Content starts

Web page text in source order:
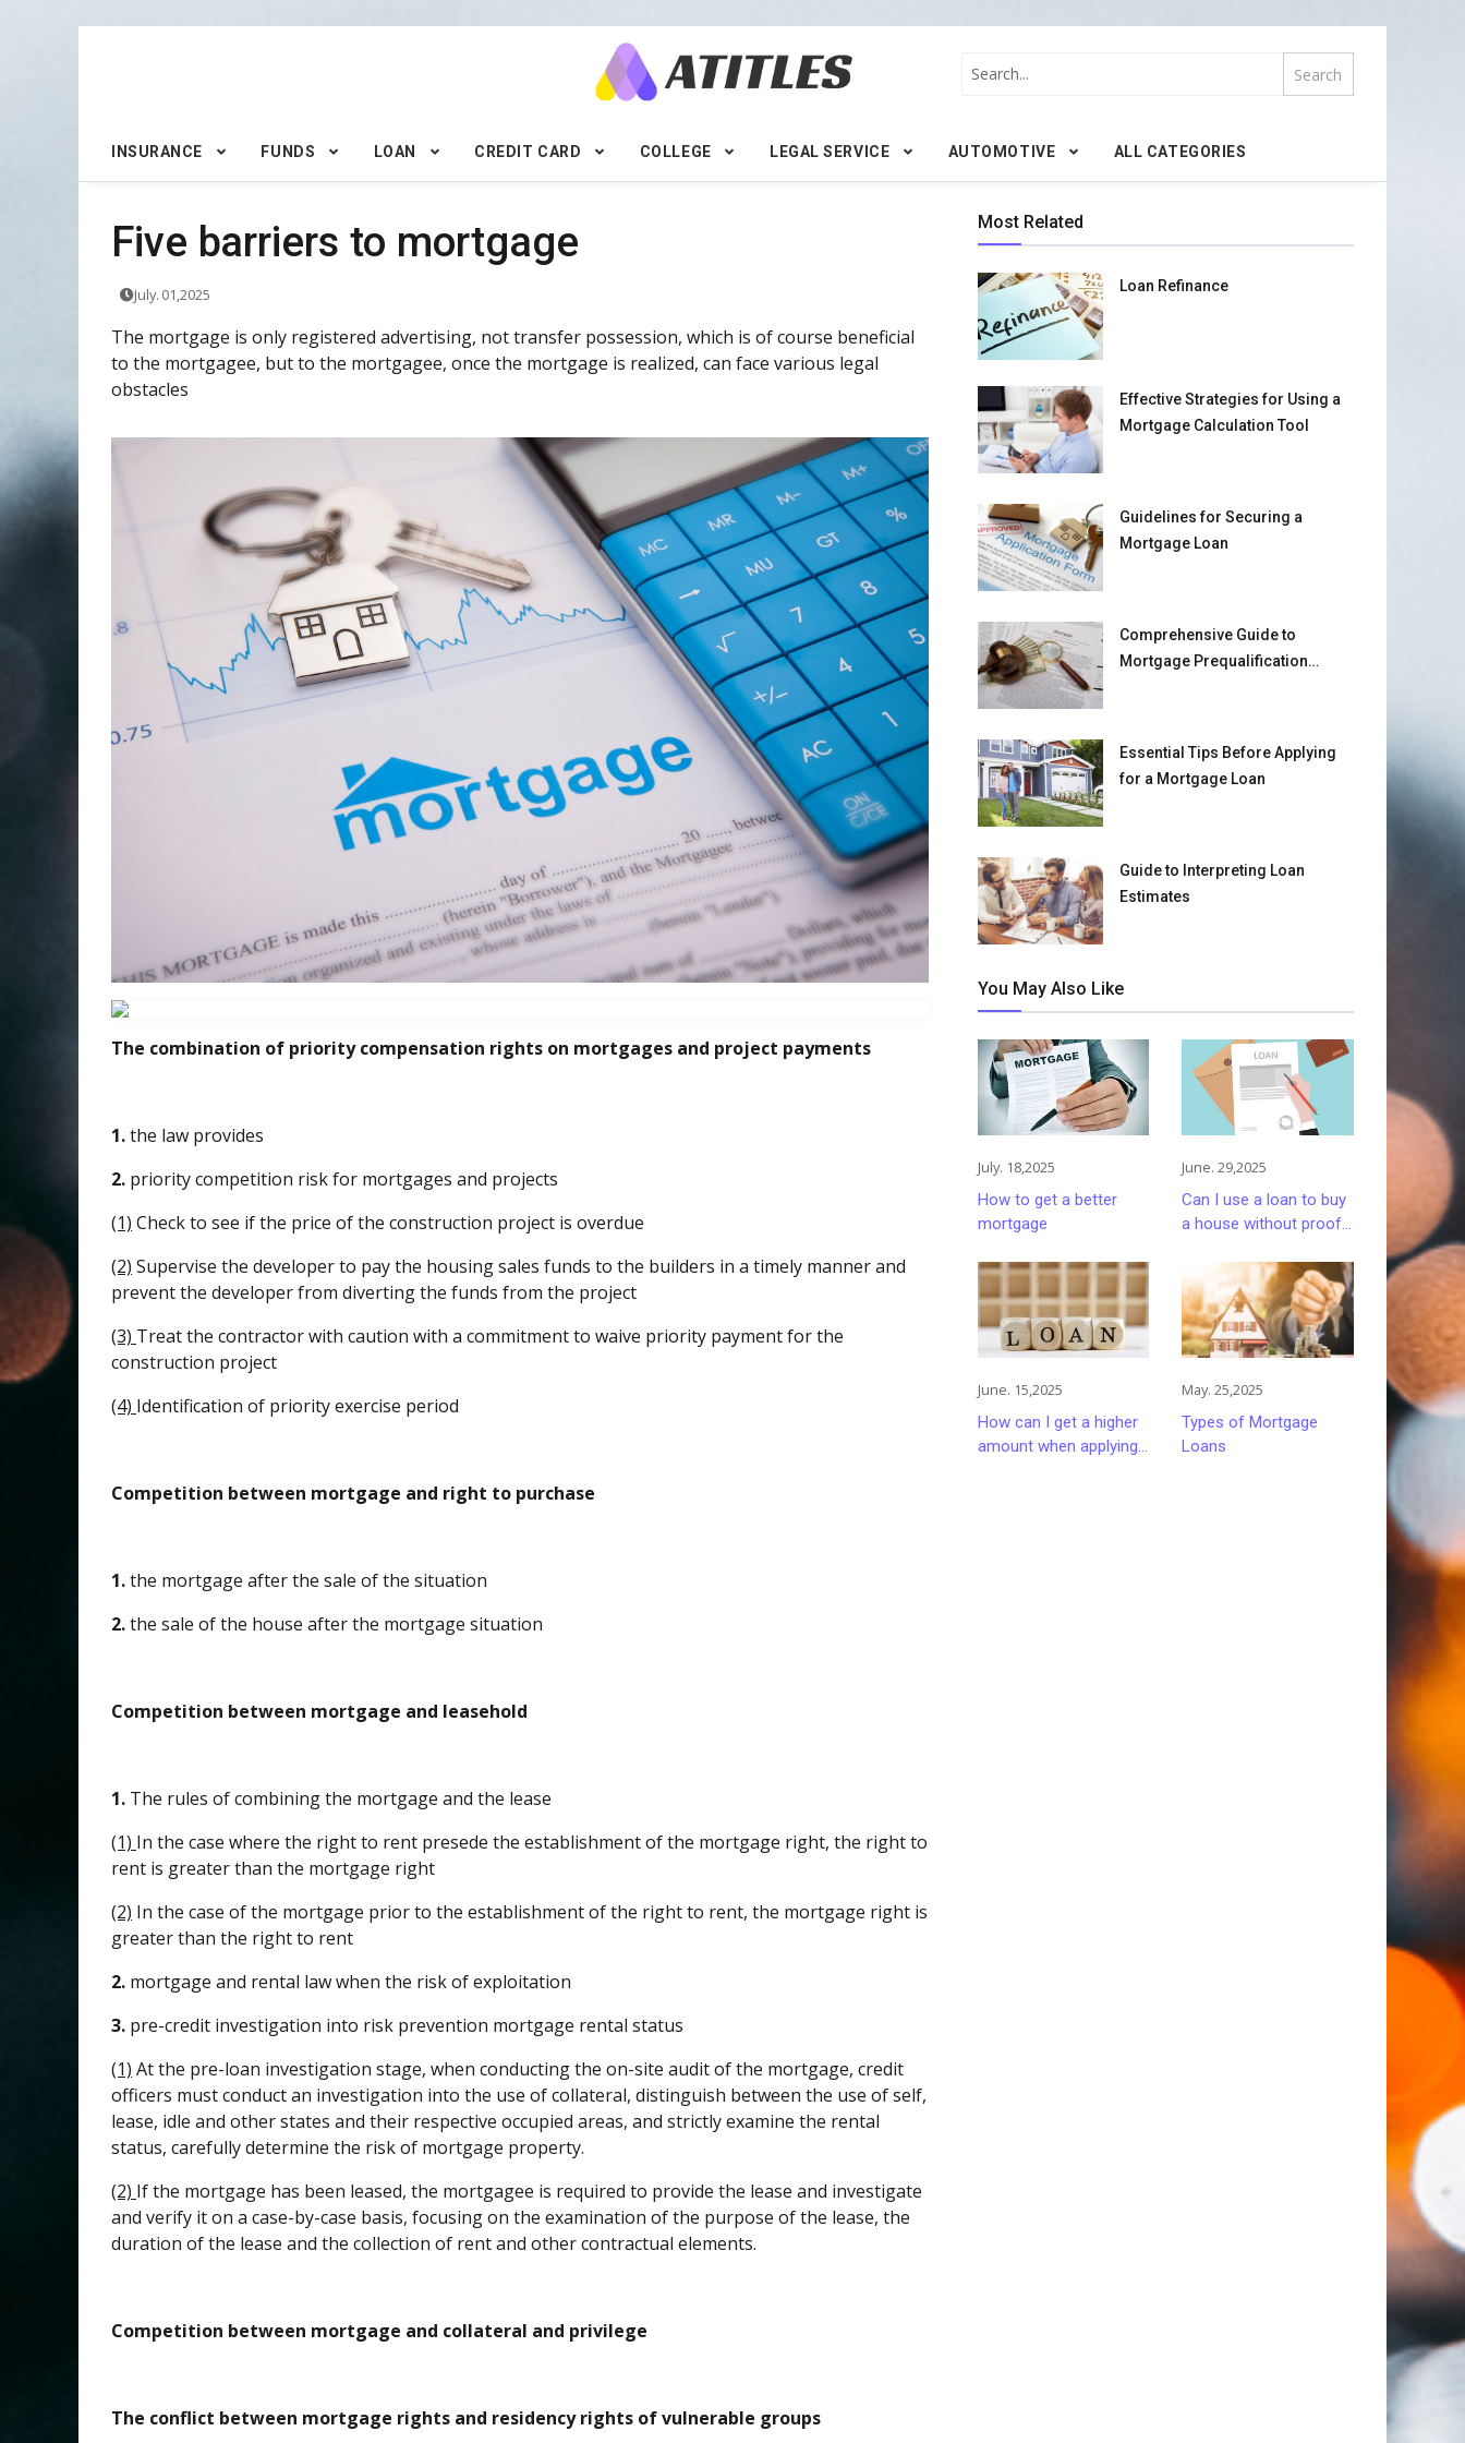
INSURANCE FUNDS LOAN CREDIT CARD COLLEGE LEGAL SERVICE AUTOMOTIVE ALL CATEGORIES
Five barriers to mortgage
July. 01,2025
The mortgage is only registered advertising, not transfer possession, which is of course beneficial
to the mortgagee, but to the mortgagee, once the mortgage is realized, can face various legal
obstacles
The combination of priority compensation rights on mortgages and project payments
1.the law provides
2. priority competition risk for mortgages and projects
(1) Check to see if the price of the construction project is overdue
(2) Supervise the developer to pay the housing sales funds to the builders in a timely manner and
prevent the developer from diverting the funds from the project
(3) Treat the contractor with caution with a commitment to waive priority payment for the
construction project
(4) Identification of priority exercise period
Competition between mortgage and right to purchase
1.the mortgage after the sale of the situation
2.the sale of the house after the mortgage situation
Competition between mortgage and leasehold
1. The rules of combining the mortgage and the lease
(1) In the case where the right to rent presede the establishment of the mortgage right, the right to
rent is greater than the mortgage right
(2) In the case of the mortgage prior to the establishment of the right to rent, the mortgage right is
greater than the right to rent
2. mortgage and rental law when the risk of exploitation
3. pre-credit investigation into risk prevention mortgage rental status
(1) At the pre-loan investigation stage, when conducting the on-site audit of the mortgage, credit
officers must conduct an investigation into the use of collateral, distinguish between the use of self,
lease, idle and other states and their respective occupied areas, and strictly examine the rental
status, carefully determine the risk of mortgage property.
(2) If the mortgage has been leased, the mortgagee is required to provide the lease and investigate
and verify it on a case-by-case basis, focusing on the examination of the purpose of the lease, the
duration of the lease and the collection of rent and other contractual elements.
Competition between mortgage and collateral and privilege
The conflict between mortgage rights and residency rights of vulnerable groups
Most Related
Loan Refinance
Effective Strategies for Using a
Mortgage Calculation Tool
Guidelines for Securing a
Mortgage Loan
Comprehensive Guide to
Mortgage Prequalification
Essential Tips Before Applying
for a Mortgage Loan
Guide to Interpreting Loan
Estimates
You May Also Like
July. 18,2025
How to get a better
mortgage
June. 29,2025
Can I use a loan to buy
a house without proof
June. 15,2025
How can I get a higher
amount when applying
May. 25,2025
Types of Mortgage
Loans
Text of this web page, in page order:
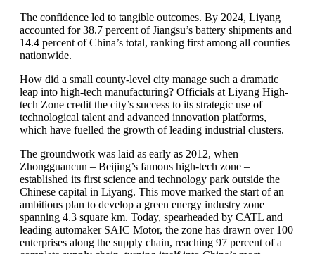
The confidence led to tangible outcomes. By 2024, Liyang
accounted for 38.7 percent of Jiangsu’s battery shipments and
14.4 percent of China’s total, ranking first among all counties
nationwide.
How did a small county-level city manage such a dramatic
leap into high-tech manufacturing? Officials at Liyang High-
tech Zone credit the city’s success to its strategic use of
technological talent and advanced innovation platforms,
which have fuelled the growth of leading industrial clusters.
The groundwork was laid as early as 2012, when
Zhongguancun – Beijing’s famous high-tech zone –
established its first science and technology park outside the
Chinese capital in Liyang. This move marked the start of an
ambitious plan to develop a green energy industry zone
spanning 4.3 square km. Today, spearheaded by CATL and
leading automaker SAIC Motor, the zone has drawn over 100
enterprises along the supply chain, reaching 97 percent of a
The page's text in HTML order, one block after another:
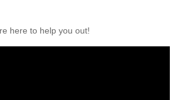
here to help you out!
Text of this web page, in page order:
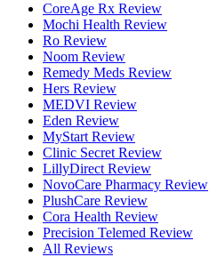
CoreAge Rx Review
Mochi Health Review
Ro Review
Noom Review
Remedy Meds Review
Hers Review
MEDVI Review
Eden Review
MyStart Review
Clinic Secret Review
LillyDirect Review
NovoCare Pharmacy Review
PlushCare Review
Cora Health Review
Precision Telemed Review
All Reviews
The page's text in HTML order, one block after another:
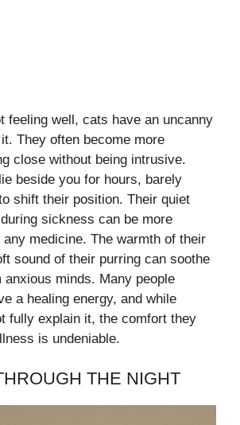
feeling well, cats have an uncanny
They often become more
close without being intrusive.
beside you for hours, barely
shift their position. Their quiet
sickness can be more
medicine. The warmth of their
sound of their purring can soothe
anxious minds. Many people
a healing energy, and while
fully explain it, the comfort they
is undeniable.
THE NIGHT
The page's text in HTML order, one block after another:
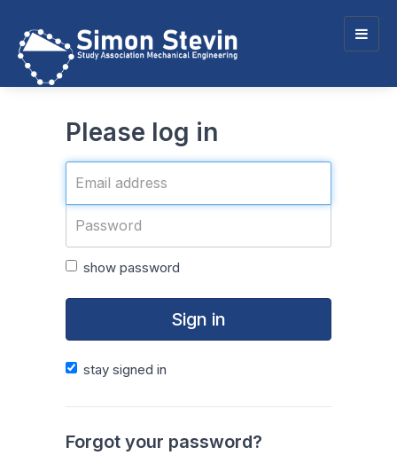
Please log in
show password
Sign in
stay signed in
Forgot your password?
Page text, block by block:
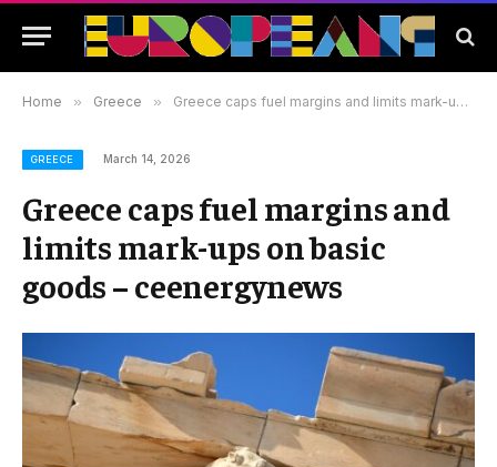
Home » Greece » Greece caps fuel margins and limits mark-ups on basic goods – ceenergynews
GREECE March 14, 2026
Greece caps fuel margins and
limits mark-ups on basic
goods – ceenergynews
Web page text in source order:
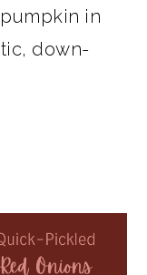
in
down-
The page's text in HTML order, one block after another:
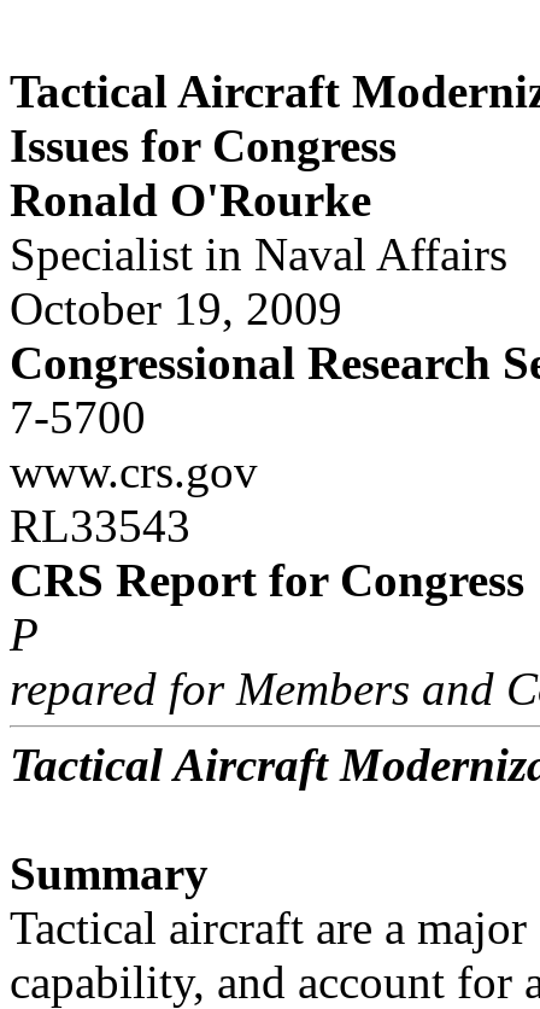
Tactical Aircraft
Issues for Congress
Ronald O'Rourke
Specialist in Naval Affairs
October 19, 2009
Congressional Research
7-5700
www.crs.gov
RL33543
CRS Report for Congress
P
repared for Members and
Tactical Aircraft
Summary
Tactical aircraft are a
capability, and account for
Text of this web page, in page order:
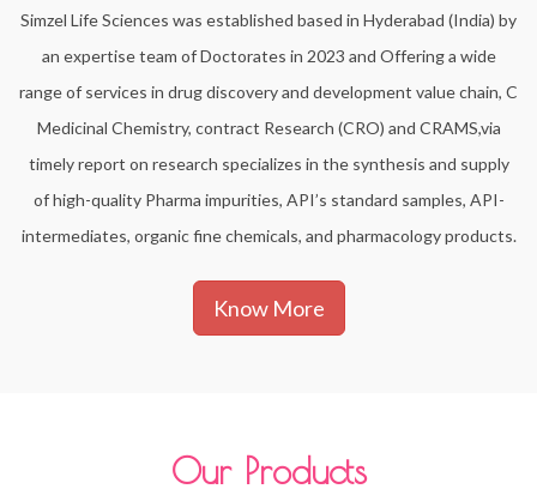
Simzel Life Sciences was established based in Hyderabad (India) by
an expertise team of Doctorates in 2023 and Offering a wide
range of services in drug discovery and development value chain, C
Medicinal Chemistry, contract Research (CRO) and CRAMS,via
timely report on research specializes in the synthesis and supply
of high-quality Pharma impurities, API’s standard samples, API-
intermediates, organic fine chemicals, and pharmacology products.
Know More
Our Products
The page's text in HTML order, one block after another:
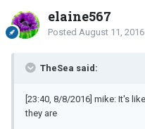
elaine567
Posted August 11, 2016
TheSea said:
[23:40, 8/8/2016] mike: It's
they are
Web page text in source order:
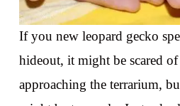
If you new leopard gecko
hideout, it might be scared
approaching the terrarium,
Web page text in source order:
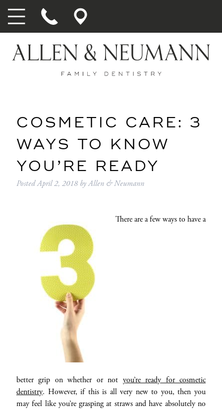
COSMETIC CARE: 3
WAYS TO KNOW
YOU’RE READY
PostedApril 2, 2018 byAllen & Neumann
There are a few ways to have a
better grip on whether or not you’re ready for cosmetic
dentistry. However, if this is all very new to you, then you
may feel like you’re grasping at straws and have absolutely no
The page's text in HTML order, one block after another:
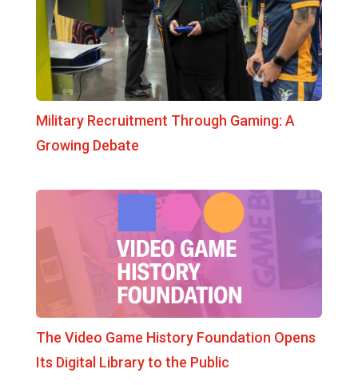
Military Recruitment Through Gaming: A
Growing Debate
The Video Game History Foundation Opens
Its Digital Library to the Public
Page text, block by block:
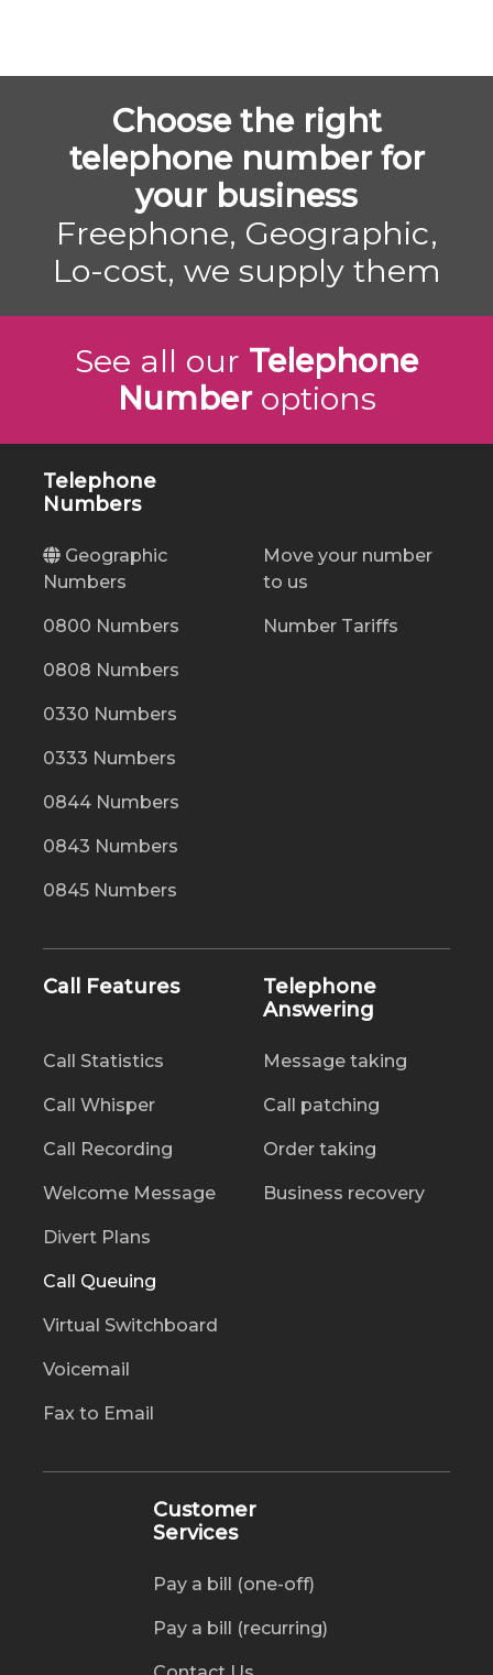
Choose the right
telephone number for
your business
Freephone, Geographic,
Lo-cost, we supply them
See all our Telephone
Numberoptions
Telephone
Numbers
Geographic
Numbers
0800 Numbers
0808 Numbers
0330 Numbers
0333 Numbers
0844 Numbers
0843 Numbers
0845 Numbers
Move your number
to us
Number Tariffs
Call Features
Call Statistics
Call Whisper
Call Recording
Welcome Message
Divert Plans
Call Queuing
Virtual Switchboard
Voicemail
Fax to Email
Telephone
Answering
Message taking
Call patching
Order taking
Business recovery
Customer
Services
Pay a bill (one-off)
Pay a bill (recurring)
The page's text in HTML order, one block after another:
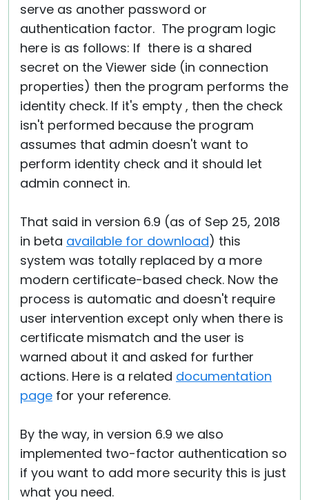
serve as another password or
authentication factor. The program logic
here is as follows: If there is a shared
secret on the Viewer side (in connection
properties) then the program performs the
identity check. If it's empty , then the check
isn't performed because the program
assumes that admin doesn't want to
perform identity check and it should let
admin connect in.
That said in version 6.9 (as of Sep 25, 2018
in beta available for download) this
system was totally replaced by a more
modern certificate-based check. Now the
process is automatic and doesn't require
user intervention except only when there is
certificate mismatch and the user is
warned about it and asked for further
actions. Here is a related documentation
page for your reference.
By the way, in version 6.9 we also
implemented two-factor authentication so
if you want to add more security this is just
what you need.
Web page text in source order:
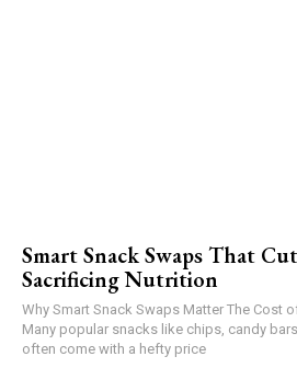
Smart Snack Swaps That
Sacrificing Nutrition
Why Smart Snack Swaps Matter The Cost
Many popular snacks like chips, candy
often come with a hefty price
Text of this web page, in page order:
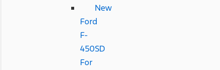
New
Ford
F-
450SD
For
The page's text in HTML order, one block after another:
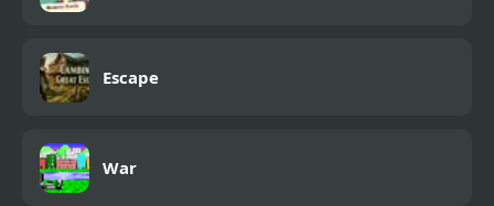
Escape
War
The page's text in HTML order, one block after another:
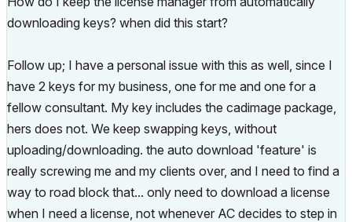
downloading keys? when did this start?
Follow up; I have a personal issue with this as well, since I
have 2 keys for my business, one for me and one for a
fellow consultant. My key includes the cadimage package,
hers does not. We keep swapping keys, without
uploading/downloading. the auto download 'feature' is
really screwing me and my clients over, and I need to find a
way to road block that... only need to download a license
when I need a license, not whenever AC decides to step in
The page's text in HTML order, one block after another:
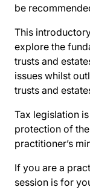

Content ends

Directions for this task
Pull every line containing "your" out of the entries.

Exercise answer
Forgot your password?
your business
Move your number
page for your reference.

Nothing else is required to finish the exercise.